Fig. 4. Hnrnpk maintains the regulation of regulatory axes in a transcriptional manner.

A The number of peaks detected at E11.5 in WT and CKO limb buds by ATAC-seq, and signal intensities of peaks near transcriptional start sites (TSS). N = 3 biological replicates, replicates were merged. B GO enrichment analysis of genes upon the unique ATAC-seq peaks near TSS identified from WT limb buds compared to CKO. The items highlighted were the items we focus on. The genes involved in embryonic limb morphogenesis were shown on left. C Profile and heatmap of Hnrnpk CUT&RUN-seq performed with E11.5 WT limb buds. D The distribution and distances to the TSS of Hnrnpk binding peaks in the WT limb buds.
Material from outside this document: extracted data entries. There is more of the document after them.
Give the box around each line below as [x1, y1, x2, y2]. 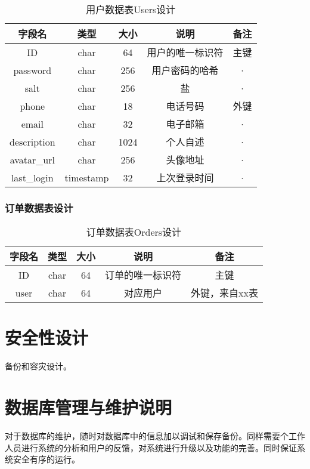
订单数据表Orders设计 [86, 225, 182, 239]
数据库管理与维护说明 [5, 395, 172, 419]
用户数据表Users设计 [86, 2, 176, 16]
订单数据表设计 [5, 200, 73, 215]
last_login [11, 170, 54, 184]
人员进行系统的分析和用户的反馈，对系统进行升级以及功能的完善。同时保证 [5, 441, 297, 453]
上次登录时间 [156, 171, 214, 184]
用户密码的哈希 [151, 63, 219, 77]
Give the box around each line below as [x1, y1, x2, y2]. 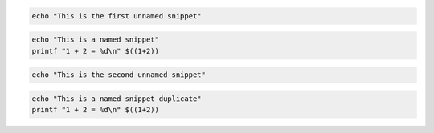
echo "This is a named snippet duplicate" [31, 94, 202, 103]
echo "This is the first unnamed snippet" [31, 11, 202, 20]
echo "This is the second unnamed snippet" [31, 71, 207, 79]
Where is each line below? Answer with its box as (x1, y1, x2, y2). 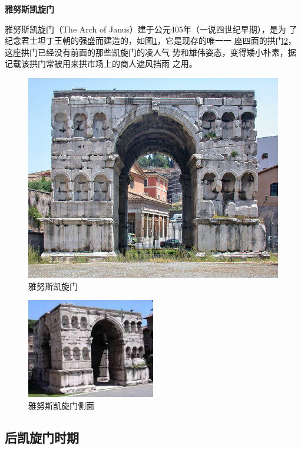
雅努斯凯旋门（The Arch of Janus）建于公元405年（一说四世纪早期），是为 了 (5, 22, 297, 35)
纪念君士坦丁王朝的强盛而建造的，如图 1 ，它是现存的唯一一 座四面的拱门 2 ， (5, 34, 296, 47)
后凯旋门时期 (5, 428, 79, 446)
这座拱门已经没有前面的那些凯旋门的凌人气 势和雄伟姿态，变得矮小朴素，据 (5, 45, 296, 58)
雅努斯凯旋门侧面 (28, 399, 94, 411)
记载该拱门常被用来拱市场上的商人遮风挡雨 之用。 (5, 57, 197, 70)
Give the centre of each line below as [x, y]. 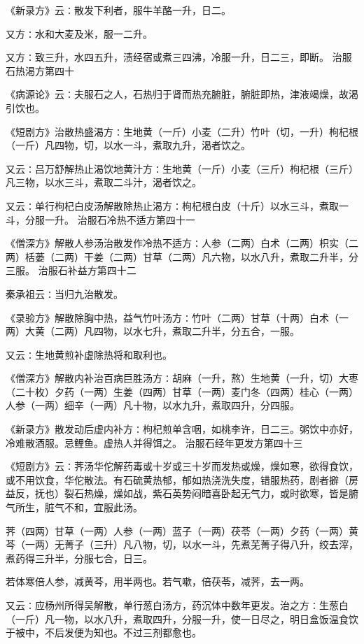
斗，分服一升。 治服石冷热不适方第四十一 [100, 219]
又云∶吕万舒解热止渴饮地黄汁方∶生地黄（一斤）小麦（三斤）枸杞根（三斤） [182, 168]
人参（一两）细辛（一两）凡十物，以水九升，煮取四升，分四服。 [153, 405]
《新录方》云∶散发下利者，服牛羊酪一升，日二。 [118, 10]
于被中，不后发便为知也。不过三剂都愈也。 [104, 632]
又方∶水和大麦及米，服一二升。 [79, 33]
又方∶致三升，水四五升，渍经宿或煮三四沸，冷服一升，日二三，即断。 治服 [179, 57]
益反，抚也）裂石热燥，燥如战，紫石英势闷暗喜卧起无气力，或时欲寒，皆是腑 [182, 493]
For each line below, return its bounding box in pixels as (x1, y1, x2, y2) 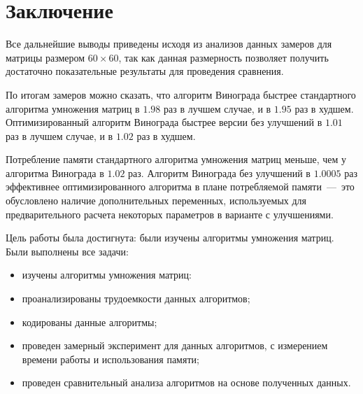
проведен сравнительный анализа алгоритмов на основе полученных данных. (22, 375, 351, 390)
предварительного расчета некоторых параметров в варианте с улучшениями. (6, 206, 334, 221)
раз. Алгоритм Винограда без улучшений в (128, 165, 311, 180)
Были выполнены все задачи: (6, 244, 129, 258)
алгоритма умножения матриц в (6, 101, 140, 115)
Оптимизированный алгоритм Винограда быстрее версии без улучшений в (6, 115, 322, 129)
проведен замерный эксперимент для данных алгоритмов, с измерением (22, 338, 328, 353)
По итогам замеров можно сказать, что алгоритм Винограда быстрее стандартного (6, 87, 356, 101)
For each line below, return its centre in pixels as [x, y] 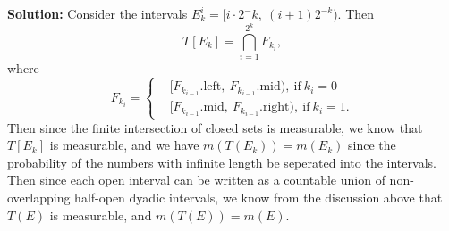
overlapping [39, 197]
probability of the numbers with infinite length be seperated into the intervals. [222, 162]
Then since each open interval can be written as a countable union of [196, 180]
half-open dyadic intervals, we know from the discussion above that [258, 197]
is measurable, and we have [124, 145]
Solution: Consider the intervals [97, 13]
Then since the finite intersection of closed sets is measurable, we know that [215, 127]
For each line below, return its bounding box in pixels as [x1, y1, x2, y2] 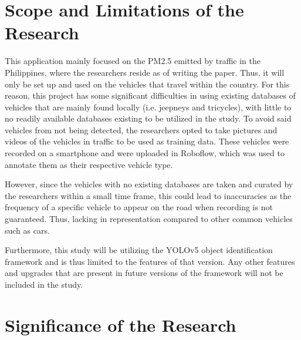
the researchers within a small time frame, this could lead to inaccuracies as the [5, 189, 292, 201]
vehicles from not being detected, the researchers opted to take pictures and [5, 123, 278, 136]
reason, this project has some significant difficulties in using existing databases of [5, 89, 296, 102]
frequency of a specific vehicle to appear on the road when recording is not [5, 201, 273, 213]
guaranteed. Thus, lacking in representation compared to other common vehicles [5, 213, 293, 225]
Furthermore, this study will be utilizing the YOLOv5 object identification [5, 244, 273, 256]
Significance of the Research [5, 312, 236, 336]
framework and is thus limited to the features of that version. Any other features [5, 255, 295, 267]
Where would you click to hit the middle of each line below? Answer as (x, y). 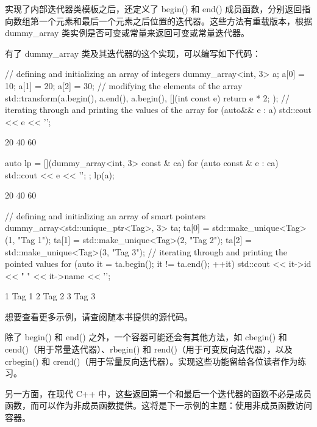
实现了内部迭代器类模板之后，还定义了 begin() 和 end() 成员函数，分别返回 (154, 9)
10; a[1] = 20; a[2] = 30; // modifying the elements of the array (124, 85)
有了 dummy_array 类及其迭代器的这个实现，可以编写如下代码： (133, 53)
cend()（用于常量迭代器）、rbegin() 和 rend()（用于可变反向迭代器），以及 (149, 349)
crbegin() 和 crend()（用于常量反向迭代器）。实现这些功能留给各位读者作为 (151, 361)
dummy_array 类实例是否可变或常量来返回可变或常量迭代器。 (127, 33)
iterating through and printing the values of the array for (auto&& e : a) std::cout (158, 110)
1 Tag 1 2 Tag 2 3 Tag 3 (50, 296)

E GO enrichment analysis of the Hnrnpk binding peaks in the WT limb bud. The items highlighted were the items we focus on. F ATAC-seq peaks and Hnrnpk binding at the TSS of Fgf10- (left panel), Shh- (middle panel), and Lmx1b- (right panel) loci in WT and CKO limb buds. The green lines indicated the promoter regions. The red boxes indicated the target of the designed sgRNA. G Schematic diagram of constructing CRISPR/dCas9-KRAB vector. H qPCR results of the Fgf10 (left panel), Shh (middle panel), and Lmx1b (right panel) in groups transfected Hnrnpk^fl/fl limb bud cells with dCas9-control or dCas9-sgRNA compared to Hnrnpk^fl/fl limb bud cells infected with Ad-GFP or Ad-Cre. N = 4 biological replicates. The p value was calculated by one-way ANOVA with Tukey’s post-hoc test. Data were shown as mean ± SD. *p < 0.05, **p < 0.01, ***p < 0.001.